=== Begin Enclosure ===
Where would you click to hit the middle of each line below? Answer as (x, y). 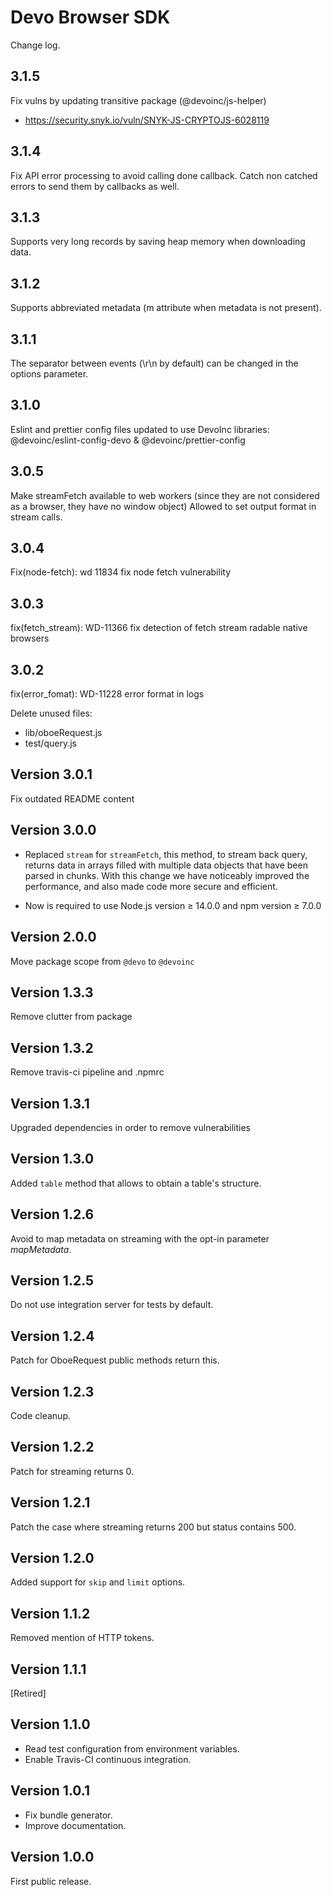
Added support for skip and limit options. (98, 1582)
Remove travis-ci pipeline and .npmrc (87, 1072)
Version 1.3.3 (52, 992)
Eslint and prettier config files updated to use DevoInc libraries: (140, 429)
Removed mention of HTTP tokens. (82, 1638)
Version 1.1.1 (48, 1669)
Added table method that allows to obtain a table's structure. (136, 1183)
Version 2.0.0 (53, 937)
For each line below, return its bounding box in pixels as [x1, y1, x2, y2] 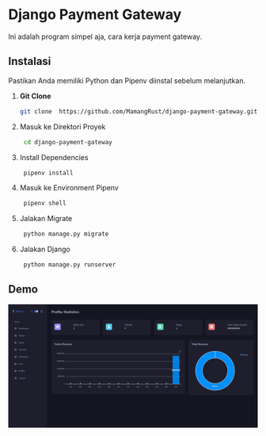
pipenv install [23, 169, 74, 177]
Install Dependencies [19, 152, 89, 162]
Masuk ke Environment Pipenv [19, 183, 119, 193]
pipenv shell [23, 200, 66, 208]
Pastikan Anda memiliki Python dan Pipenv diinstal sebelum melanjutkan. [8, 75, 246, 85]
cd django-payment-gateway [23, 138, 112, 146]
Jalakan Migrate [19, 214, 73, 224]
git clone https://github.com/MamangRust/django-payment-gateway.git [19, 107, 258, 116]
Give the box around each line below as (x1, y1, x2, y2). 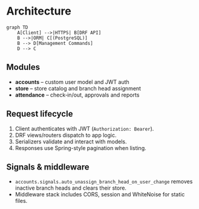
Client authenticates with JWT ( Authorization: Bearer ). (15, 125, 154, 132)
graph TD (6, 24, 28, 30)
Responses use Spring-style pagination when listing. (15, 144, 146, 151)
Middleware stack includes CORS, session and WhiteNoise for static (15, 191, 185, 198)
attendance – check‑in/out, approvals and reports (15, 91, 140, 98)
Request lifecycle (6, 109, 73, 119)
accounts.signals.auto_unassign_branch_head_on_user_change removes (15, 178, 193, 185)
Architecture (6, 4, 71, 18)
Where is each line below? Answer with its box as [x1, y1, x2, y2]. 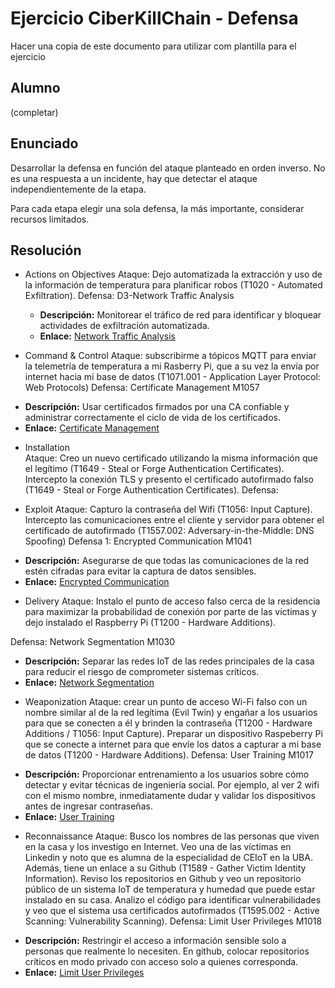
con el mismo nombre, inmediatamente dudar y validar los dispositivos [24, 790, 316, 802]
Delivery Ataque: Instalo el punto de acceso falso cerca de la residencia [24, 595, 321, 607]
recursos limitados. [10, 213, 90, 225]
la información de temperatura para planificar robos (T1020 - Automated [24, 279, 323, 291]
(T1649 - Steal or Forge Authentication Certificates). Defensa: [24, 484, 279, 496]
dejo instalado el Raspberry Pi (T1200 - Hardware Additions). [24, 617, 277, 629]
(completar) [10, 106, 59, 118]
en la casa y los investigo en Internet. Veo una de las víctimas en [24, 841, 292, 853]
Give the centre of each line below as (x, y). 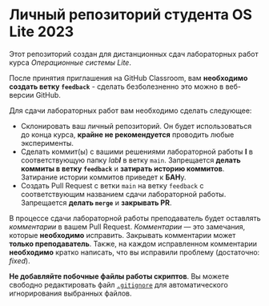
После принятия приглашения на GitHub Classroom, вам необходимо (128, 78)
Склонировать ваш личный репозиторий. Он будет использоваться (136, 126)
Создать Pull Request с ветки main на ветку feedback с (112, 185)
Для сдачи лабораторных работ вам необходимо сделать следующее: (130, 111)
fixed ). (20, 260)
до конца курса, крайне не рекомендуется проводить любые (127, 135)
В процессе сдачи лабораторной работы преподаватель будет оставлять (135, 218)
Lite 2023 (42, 32)
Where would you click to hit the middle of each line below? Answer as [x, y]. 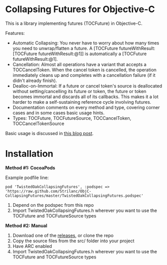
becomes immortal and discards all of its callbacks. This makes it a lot [85, 97]
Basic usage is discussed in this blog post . [49, 133]
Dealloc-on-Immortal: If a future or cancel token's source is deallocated [87, 86]
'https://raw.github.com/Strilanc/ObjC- [49, 191]
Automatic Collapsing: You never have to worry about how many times [86, 43]
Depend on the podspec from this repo [53, 205]
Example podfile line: [27, 178]
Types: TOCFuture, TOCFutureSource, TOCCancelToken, [72, 118]
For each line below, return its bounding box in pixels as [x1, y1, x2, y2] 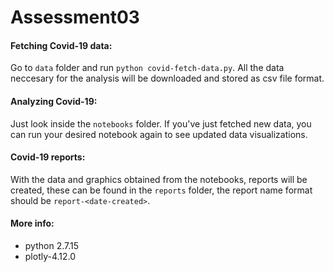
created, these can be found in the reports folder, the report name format [10, 184, 313, 196]
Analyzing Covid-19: [10, 95, 98, 107]
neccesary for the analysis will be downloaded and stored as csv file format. [10, 72, 325, 85]
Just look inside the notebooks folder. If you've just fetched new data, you [10, 117, 312, 130]
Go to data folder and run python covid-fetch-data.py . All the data [10, 62, 285, 74]
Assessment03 [10, 6, 140, 29]
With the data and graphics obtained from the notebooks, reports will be [10, 173, 308, 185]
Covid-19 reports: [10, 151, 86, 163]
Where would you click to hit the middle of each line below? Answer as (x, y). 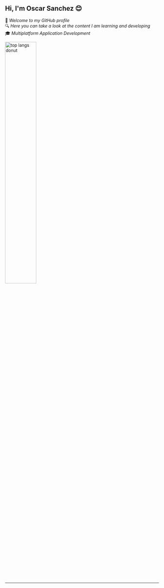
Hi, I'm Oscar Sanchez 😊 (43, 9)
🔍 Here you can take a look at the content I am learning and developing (78, 26)
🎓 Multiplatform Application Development (48, 33)
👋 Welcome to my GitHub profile (37, 20)
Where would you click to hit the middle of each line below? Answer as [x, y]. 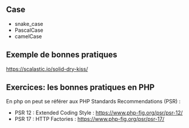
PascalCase [29, 30]
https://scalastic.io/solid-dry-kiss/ [47, 69]
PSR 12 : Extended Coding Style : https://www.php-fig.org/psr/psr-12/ [99, 113]
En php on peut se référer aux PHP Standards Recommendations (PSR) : [93, 102]
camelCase [28, 36]
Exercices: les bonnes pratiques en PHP [80, 87]
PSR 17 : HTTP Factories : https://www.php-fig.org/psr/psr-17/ [90, 119]
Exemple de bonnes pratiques [62, 55]
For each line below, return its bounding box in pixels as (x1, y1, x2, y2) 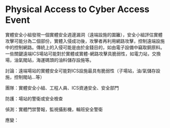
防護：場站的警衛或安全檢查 (5, 95, 63, 102)
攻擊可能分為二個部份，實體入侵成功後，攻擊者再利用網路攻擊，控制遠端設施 (5, 38, 165, 44)
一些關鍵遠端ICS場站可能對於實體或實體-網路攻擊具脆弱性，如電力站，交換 (5, 51, 161, 57)
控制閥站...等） (14, 74, 45, 80)
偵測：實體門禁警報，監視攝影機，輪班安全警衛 (5, 106, 103, 112)
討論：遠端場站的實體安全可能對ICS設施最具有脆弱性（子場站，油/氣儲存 (5, 67, 156, 74)
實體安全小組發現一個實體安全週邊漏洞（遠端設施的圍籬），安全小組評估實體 (5, 31, 163, 37)
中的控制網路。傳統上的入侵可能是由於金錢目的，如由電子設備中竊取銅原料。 (5, 44, 165, 50)
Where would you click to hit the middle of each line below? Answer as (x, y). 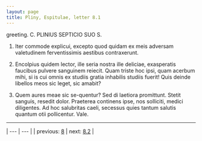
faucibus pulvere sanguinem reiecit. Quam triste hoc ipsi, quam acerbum (105, 70)
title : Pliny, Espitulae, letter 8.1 (54, 17)
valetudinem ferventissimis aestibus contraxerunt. (77, 52)
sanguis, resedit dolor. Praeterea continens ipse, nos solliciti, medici (99, 101)
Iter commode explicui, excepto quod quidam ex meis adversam (94, 46)
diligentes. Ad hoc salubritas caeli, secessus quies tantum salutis (95, 107)
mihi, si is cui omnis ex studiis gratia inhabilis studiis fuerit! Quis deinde (103, 77)
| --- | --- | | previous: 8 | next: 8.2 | (50, 131)
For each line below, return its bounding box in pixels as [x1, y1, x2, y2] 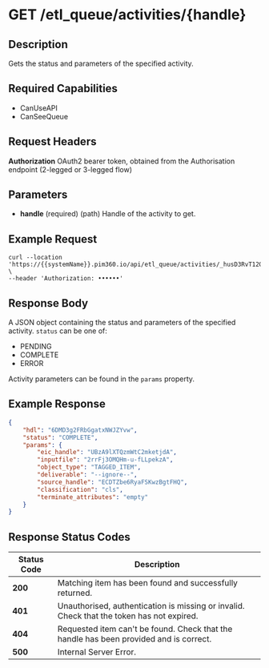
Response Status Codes [8, 530, 130, 544]
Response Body [8, 296, 89, 310]
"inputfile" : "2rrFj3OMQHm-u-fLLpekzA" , [37, 456, 174, 464]
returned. [57, 587, 93, 598]
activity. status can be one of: [8, 326, 108, 336]
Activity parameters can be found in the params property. [8, 374, 195, 384]
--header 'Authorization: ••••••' [8, 275, 124, 283]
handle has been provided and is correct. [57, 634, 212, 645]
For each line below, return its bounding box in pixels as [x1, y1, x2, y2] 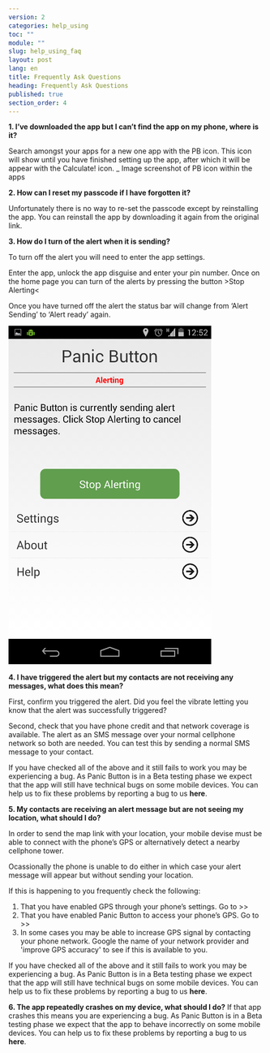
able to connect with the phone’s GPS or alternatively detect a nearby [8, 837, 241, 848]
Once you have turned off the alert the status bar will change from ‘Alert [8, 301, 249, 311]
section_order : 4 [8, 98, 67, 107]
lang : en [8, 65, 38, 73]
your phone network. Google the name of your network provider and [19, 936, 250, 946]
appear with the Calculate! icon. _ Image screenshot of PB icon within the [8, 163, 253, 174]
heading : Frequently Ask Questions [8, 81, 129, 89]
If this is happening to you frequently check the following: [8, 886, 201, 896]
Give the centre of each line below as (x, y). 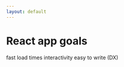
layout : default (26, 12)
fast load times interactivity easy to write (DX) (62, 58)
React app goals (47, 41)
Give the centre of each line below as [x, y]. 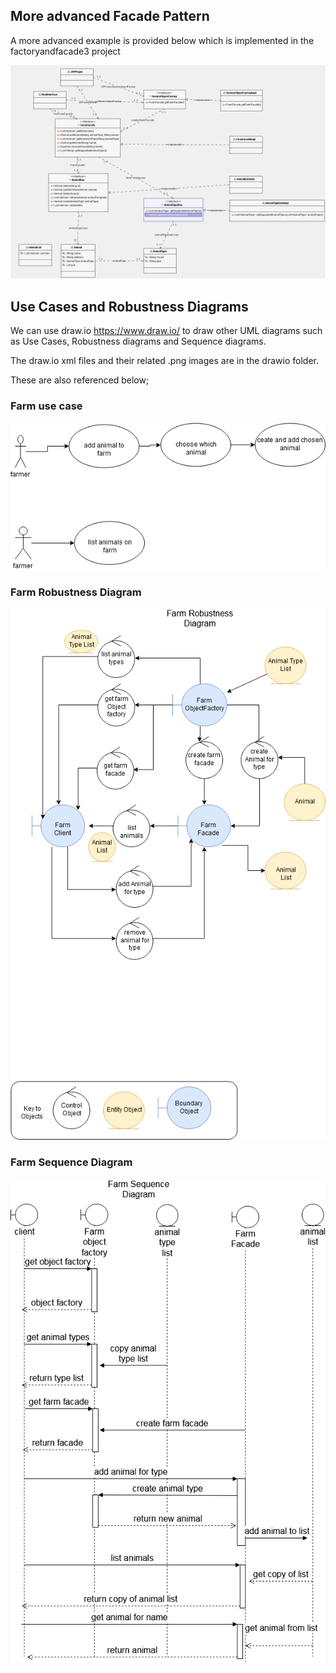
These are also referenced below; [80, 380]
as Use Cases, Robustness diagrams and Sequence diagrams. [138, 341]
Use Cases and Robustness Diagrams [129, 306]
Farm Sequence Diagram [71, 1162]
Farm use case [46, 406]
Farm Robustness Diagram [76, 592]
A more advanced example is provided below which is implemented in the [162, 40]
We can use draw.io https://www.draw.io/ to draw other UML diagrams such [166, 331]
=== End Enclosure ===
YOUR ASSIGNMENT
Repeat exactly, and only, the lines from the one containing "Farm Sequence Diagram [71, 1162]" through the end of the material.

OUTPUT FOR THIS EXERCISE
Farm Sequence Diagram [71, 1162]
Farm use case [46, 406]
Farm Robustness Diagram [76, 592]
A more advanced example is provided below which is implemented in the [162, 40]
We can use draw.io https://www.draw.io/ to draw other UML diagrams such [166, 331]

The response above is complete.